• TO DO: Copy every line from the data below in which the string "SeaWorld" can be found.
EXCERPTED RECORDS section start
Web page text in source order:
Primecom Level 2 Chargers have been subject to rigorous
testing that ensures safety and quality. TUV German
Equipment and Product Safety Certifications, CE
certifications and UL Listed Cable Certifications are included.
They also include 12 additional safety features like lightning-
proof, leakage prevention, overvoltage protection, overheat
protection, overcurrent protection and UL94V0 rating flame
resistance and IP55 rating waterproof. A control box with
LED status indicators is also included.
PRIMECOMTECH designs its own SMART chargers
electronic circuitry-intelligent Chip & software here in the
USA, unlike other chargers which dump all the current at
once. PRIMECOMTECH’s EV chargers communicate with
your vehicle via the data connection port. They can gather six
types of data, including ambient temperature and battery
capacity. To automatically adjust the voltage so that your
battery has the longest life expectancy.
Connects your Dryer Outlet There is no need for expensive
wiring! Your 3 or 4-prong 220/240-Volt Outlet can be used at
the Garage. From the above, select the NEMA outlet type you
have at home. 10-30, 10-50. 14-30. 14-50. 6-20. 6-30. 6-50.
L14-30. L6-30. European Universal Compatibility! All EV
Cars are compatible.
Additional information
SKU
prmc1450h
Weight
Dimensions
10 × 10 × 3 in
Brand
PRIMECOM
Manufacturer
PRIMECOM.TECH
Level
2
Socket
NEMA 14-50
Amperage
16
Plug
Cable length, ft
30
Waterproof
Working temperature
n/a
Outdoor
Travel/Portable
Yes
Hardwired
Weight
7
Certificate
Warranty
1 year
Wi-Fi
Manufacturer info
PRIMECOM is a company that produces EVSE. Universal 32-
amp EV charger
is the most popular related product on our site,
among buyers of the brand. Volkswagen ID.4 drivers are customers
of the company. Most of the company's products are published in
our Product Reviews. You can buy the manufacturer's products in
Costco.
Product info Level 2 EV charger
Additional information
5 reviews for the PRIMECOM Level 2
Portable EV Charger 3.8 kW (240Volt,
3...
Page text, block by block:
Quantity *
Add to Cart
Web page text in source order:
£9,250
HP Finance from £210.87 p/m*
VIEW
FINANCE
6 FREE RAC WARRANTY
EXCERPTED RECORDS section end
EXCERPTED RECORDS section start
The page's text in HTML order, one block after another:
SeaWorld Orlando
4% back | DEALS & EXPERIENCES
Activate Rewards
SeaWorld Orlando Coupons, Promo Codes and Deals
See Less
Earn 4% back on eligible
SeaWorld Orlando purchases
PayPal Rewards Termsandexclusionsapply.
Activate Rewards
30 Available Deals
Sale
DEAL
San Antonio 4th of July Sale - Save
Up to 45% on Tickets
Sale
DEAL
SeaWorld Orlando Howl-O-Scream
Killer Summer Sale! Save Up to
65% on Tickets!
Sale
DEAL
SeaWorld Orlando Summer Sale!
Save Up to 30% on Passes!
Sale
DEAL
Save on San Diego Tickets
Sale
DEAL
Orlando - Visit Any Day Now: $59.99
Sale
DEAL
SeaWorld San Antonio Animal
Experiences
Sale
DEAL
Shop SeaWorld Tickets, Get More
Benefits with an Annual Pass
EXCERPTED RECORDS section end
• RESULT OF THIS TASK:
SeaWorld Orlando
SeaWorld Orlando Coupons, Promo Codes and Deals
SeaWorld Orlando purchases
SeaWorld Orlando Howl-O-Scream
SeaWorld Orlando Summer Sale!
SeaWorld San Antonio Animal
Shop SeaWorld Tickets, Get More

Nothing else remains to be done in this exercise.